• What this task involves: An exact copy of every entry is needed, without any of the pictures.

-*-

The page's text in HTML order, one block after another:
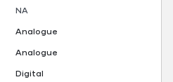
NA
Analogue
Analogue
Digital
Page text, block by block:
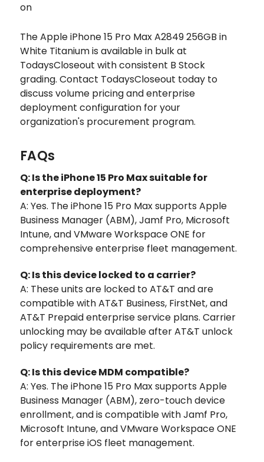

-*-

• Task result:
The page's text in HTML order, one block after another:
NA
Analogue
Analogue
Digital
Page text, block by block:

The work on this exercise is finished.